Transpirasi yang besar akan memaksa tumbuhan untuk melakukan penyerapan dalam jumlah
yang besar pula. Faktor-faktor yang memengaruhi kecepatan transpirasi adalah berikut ini :
a. Faktor Dalam
1) Jumlah stomata tiap satuan luas daun
Jumlah stomata bergantung kepada jenis tumbuhan dan faktor lingkungan pada saat daun itu
berkembang.
2) Struktur anatomi daun
Alat tambahan yang berupa trikoma dapat mencegah penguapan. Selain itu, penguapan dapat
dikurangi dengan terbentuknya lapisan kutikula pada permukaan daun yang cukup tebal serta
letak stomata yang tersembunyi.
3) Potensial osmosis daun
Sel daun mempunyai potensial osmosis yang tinggi sehingga air tidak mudah menguap.
b.
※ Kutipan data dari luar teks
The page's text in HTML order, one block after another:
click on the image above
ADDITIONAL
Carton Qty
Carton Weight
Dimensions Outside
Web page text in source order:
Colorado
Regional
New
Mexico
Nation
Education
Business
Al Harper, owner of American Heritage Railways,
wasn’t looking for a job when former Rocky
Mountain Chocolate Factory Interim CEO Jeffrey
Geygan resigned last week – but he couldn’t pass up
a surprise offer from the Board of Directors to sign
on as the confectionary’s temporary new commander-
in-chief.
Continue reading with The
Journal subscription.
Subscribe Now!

Faktor Luar atau Lingkungan
1) Kelembaban udara
Apabila kelembaban udara rendah maka selisih potensial air antara rongga substomater dan
udara sekitar menjadi besar. Akibatnya, akan terjadi penguapan dengan cepat dan difusi
uap air ke udara berlangsung makin cepat.
2) Temperatur
Kenaikan temperatur akan mempercepat transpirasi karena evaporasi dari permukaan
mesofil meningkat.
3) Angin
Angin dapat memindahkan uap air dari permukaan daun sehingga kelembaban menurun.
4) Ketersediaan air
Apabila jumlah air yang terdapat di lingkungan terbatas maka transpirasi akan berkurang. Laju
kehilangan air suatu tanaman bergantung kepada perbedaan potensial air antara atmosfer dan di dalam
sel daun, terutama pada rongga substomater. Jika ruang antarsel dalam daun jenuh dengan uap air
maka laju kehilangan uap air ditentukan oleh kelembaban nisbi udara di atmosfer. Setiap keadaan
lingkungan yang menyebabkan perubahan besarnya perbedaan potensial air antara sel daun dan
udara luar, dapat menyebabkan kenaikan laju transpirasi.
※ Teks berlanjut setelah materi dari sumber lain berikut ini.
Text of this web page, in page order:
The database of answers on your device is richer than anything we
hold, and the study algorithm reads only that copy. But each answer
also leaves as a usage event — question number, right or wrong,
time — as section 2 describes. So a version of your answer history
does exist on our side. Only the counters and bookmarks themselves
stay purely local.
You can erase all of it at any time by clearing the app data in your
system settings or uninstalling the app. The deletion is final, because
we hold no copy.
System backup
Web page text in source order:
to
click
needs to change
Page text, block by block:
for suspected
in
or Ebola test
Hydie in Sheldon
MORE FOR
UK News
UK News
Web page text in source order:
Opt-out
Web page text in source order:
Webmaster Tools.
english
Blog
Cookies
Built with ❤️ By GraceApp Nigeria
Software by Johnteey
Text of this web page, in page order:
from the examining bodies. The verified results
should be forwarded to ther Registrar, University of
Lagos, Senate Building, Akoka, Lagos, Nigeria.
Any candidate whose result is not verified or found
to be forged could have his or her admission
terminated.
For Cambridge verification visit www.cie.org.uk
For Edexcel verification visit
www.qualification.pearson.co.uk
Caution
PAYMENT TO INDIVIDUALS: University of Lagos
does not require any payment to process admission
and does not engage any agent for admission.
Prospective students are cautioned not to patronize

Radiasi matahari sangat penting bagi fotosintesis. Selain itu, radiasi dapat menimbulkan
panas. Panas yang diterima oleh daun digunakan sebagai sumber energi bagi transpirasi. Untuk
menguapkan 1 gram air dibutuhkan 568 kalori energi panas. Oleh karena itu, transpirasi
berpengaruh dalam pendinginan daun tumbuhan.